Exactly-once, crash recovery, and trust boundary

  • Exactly-once: the instant and sweep paths both claim the row with an atomic UPDATE ... RETURNING; only the winner starts the engine.
  • Crash recovery: the claim commits before the engine start, so a worker crash in between would strand the row in running. The sweep therefore also recovers stale claims — a running row the engine reports NotFound for whose claim is older than the grace is re-claimed and re-started.
  • Security: start_input is caller-writable and the orchestration selects the graph/role from the input's instance id. The worker forces the engine input's instance id to the claimed row id, and execute() uses the durable runtime's ctx.instance_id() instead of the payload's — so a crafted start_input cannot redirect the superuser worker to run another user's instance.
  • Resilience: the start listener is re-established if it drops (so reconcile_interval=0 still keeps the instant path); the sweep is batch-bounded and yields to shutdown; a startup catch-up sweep recovers starts whose NOTIFY was missed during downtime.

Changes

  • src/dsl.rsdf.start() intent path (persist start_input, transactional pg_notify); legacy inline start retained for pre-0.2.4 schemas (version-gated).
  • src/worker.rs — duroxide Client, LISTEN + reconcile sweep with stale-claim recovery, exactly-once claim, listener rebuild, bounded batches.
  • src/orchestrations/execute_function_graph.rs — trust ctx.instance_id() over the caller-supplied payload.
  • Schema (0.2.4)df.instances.start_input JSONB (fresh install + upgrade script), grant/revoke + backfill for existing df roles. GUCs pg_durable.reconcile_interval (15s) / reconcile_grace (300s).
  • Docs/testsdocs/spec-reconcile-start.md, USER_GUIDE section, upgrade-testing notes; tests/e2e/sql/25_reconcile_start.sql (ghost / stuck / stale-claim, RED on main), tests/e2e/sql/26_reconcile_security.sql (cross-tenant redirect blocked), upgrade grant-backfill coverage.

Backward compatibility

New .so runs against un-upgraded 0.2.2/0.2.3 schemas: df.start() falls back to the inline start until the column exists, and the worker re-probes so an in-place ALTER EXTENSION UPDATE enables reconciliation without a restart.

Scope

Start-convergence only. The engine-orphan cleanup direction (engine has it, df does not) is out of scope; df.cancel()/df.signal() stay on the existing path, with a targeted re-cancel if an instance is cancelled between the claim and the start.

Testing

build · clippy (nightly-equivalent) · fmt · unit 194 · E2E 38 · upgrade 37 — all green locally and in CI.

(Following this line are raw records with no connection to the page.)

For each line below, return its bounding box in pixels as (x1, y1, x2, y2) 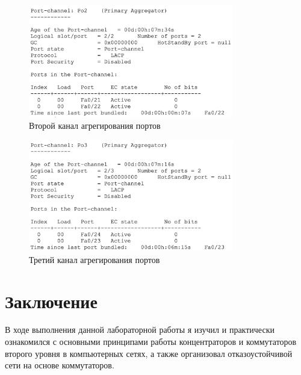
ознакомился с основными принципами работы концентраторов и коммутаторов (5, 335, 297, 348)
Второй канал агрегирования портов (29, 119, 161, 132)
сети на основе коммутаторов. (5, 359, 114, 371)
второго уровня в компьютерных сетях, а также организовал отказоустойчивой (5, 347, 293, 359)
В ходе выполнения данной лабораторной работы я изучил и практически (5, 323, 275, 336)
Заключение (5, 288, 98, 313)
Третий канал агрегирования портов (29, 253, 160, 265)
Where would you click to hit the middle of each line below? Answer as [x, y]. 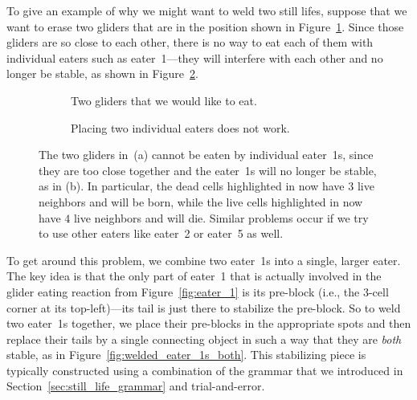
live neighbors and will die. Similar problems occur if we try [221, 217]
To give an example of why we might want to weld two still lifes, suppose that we [207, 10]
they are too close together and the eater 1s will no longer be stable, [208, 170]
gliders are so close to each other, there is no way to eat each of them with [190, 42]
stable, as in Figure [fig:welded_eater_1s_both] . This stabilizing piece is [186, 355]
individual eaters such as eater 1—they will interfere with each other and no [195, 57]
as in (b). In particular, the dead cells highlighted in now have [192, 186]
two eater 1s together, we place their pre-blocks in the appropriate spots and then [209, 323]
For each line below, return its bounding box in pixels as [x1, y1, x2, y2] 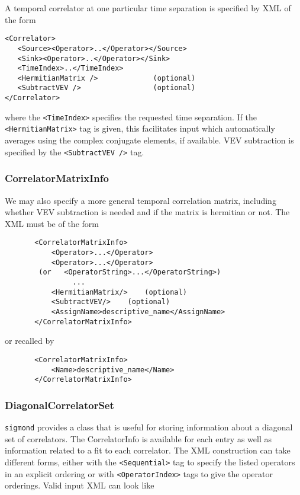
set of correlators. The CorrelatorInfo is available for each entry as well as [5, 432, 272, 445]
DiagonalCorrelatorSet [5, 397, 114, 412]
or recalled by [5, 334, 54, 347]
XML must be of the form [5, 217, 99, 229]
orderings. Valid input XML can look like [5, 479, 154, 491]
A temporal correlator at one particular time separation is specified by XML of [5, 2, 291, 14]
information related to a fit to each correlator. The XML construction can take [5, 444, 291, 456]
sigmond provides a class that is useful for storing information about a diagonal [5, 421, 293, 433]
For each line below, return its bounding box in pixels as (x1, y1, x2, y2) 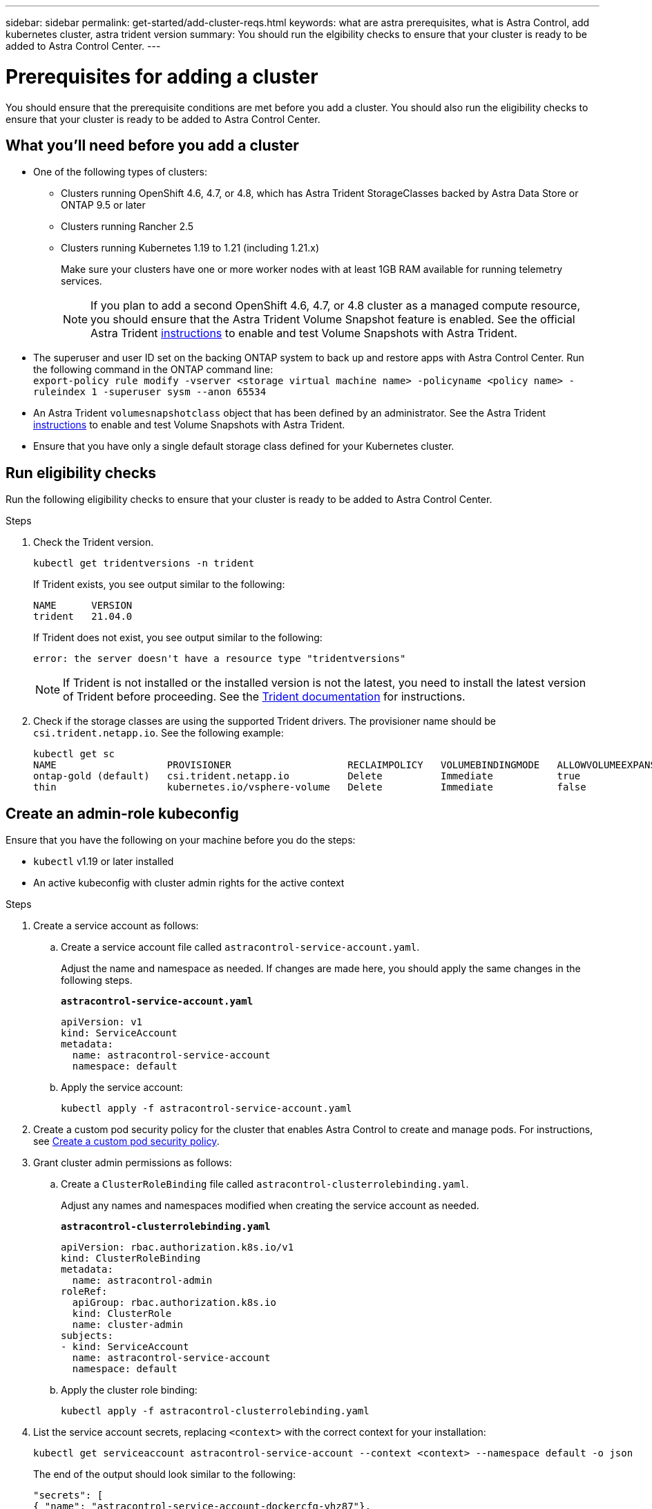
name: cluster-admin (72, 1319, 184, 1331)
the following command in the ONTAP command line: (33, 363, 274, 376)
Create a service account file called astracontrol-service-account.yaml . (61, 941, 420, 953)
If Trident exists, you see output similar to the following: (33, 578, 285, 591)
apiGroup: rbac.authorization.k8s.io (72, 1297, 276, 1309)
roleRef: (61, 1286, 108, 1298)
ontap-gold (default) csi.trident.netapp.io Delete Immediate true (33, 770, 581, 782)
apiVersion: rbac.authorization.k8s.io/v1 (61, 1242, 294, 1253)
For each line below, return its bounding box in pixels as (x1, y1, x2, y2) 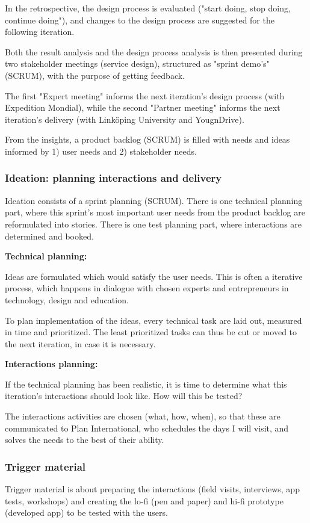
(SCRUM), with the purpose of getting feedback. (5, 69, 185, 81)
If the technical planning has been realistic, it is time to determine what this (5, 377, 287, 390)
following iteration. (5, 25, 75, 38)
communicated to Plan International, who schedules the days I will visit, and (5, 421, 289, 434)
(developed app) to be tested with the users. (5, 506, 168, 519)
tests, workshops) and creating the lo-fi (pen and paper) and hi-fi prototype (5, 494, 284, 507)
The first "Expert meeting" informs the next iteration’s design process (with (5, 89, 285, 102)
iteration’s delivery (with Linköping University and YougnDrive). (5, 113, 244, 125)
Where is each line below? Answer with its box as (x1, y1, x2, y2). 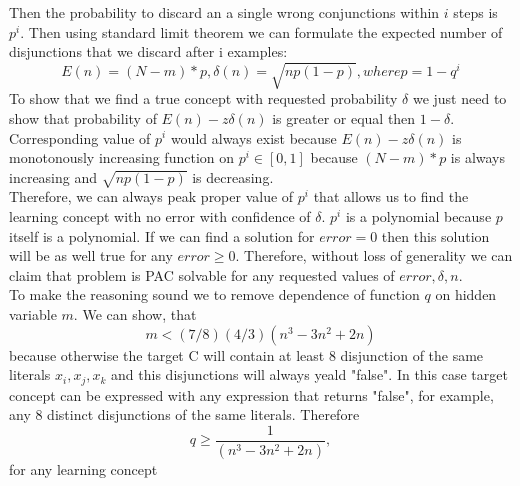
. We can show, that (73, 304, 197, 325)
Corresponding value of (9, 127, 151, 148)
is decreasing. (192, 166, 274, 187)
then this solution (381, 225, 490, 246)
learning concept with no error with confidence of (9, 206, 311, 227)
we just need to (412, 88, 507, 109)
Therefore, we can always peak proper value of (9, 186, 294, 207)
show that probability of (9, 107, 157, 128)
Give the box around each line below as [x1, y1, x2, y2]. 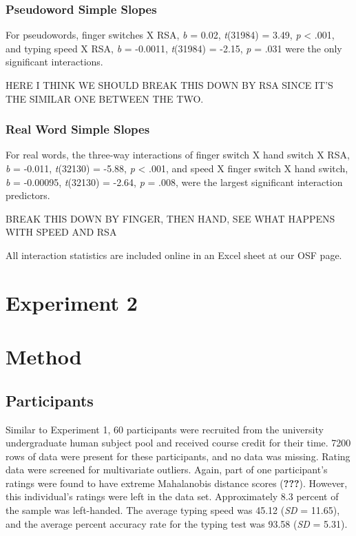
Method [6, 342, 82, 371]
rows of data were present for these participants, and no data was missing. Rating [6, 449, 350, 463]
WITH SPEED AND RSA [6, 225, 117, 239]
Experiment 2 [6, 288, 138, 316]
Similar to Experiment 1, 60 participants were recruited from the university [6, 422, 324, 436]
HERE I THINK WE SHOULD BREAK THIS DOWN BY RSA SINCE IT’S [6, 78, 333, 92]
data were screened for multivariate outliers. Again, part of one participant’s [6, 462, 328, 477]
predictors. [6, 188, 50, 203]

tjgreen42 added 2 commits July 1, 2026 03:51
df.start() previously wrote its df rows in the caller's transaction but
started the workflow engine out-of-band on a separate connection. Those
two writes could diverge:

- Ghost: a rolled-back df.start() left the engine running a workflow with
  no df record behind it.
- Stuck: a committed df instance whose engine start was lost never ran.

Record the start as committed intent and let the background worker
converge the engine to match, going only through duroxide's Rust API (no
shared transaction, no touching duroxide's internal schema):

- df.start() persists a start_input payload on df.instances and issues a
  transactional NOTIFY; it no longer starts the engine itself.
- The worker LISTENs for instant starts and periodically sweeps for
  committed-but-unstarted instances the engine does not yet know about,
  starting each exactly once via an atomic pending->running claim.

A rolled-back df.start() therefore starts nothing, and a committed
instance is always eventually started.

Schema (0.2.4): add df.instances.start_input JSONB (fresh install +
upgrade script), extend the grant/revoke INSERT column list, and backfill
the column grant to existing df-usage roles. Two Postmaster GUCs control
the sweep: pg_durable.reconcile_interval (15s) and reconcile_grace (300s).
Backward compatible: on a pre-0.2.4 schema df.start() keeps the inline
start, and the worker re-probes for the column so an in-place ALTER
EXTENSION UPDATE enables reconciliation without a restart.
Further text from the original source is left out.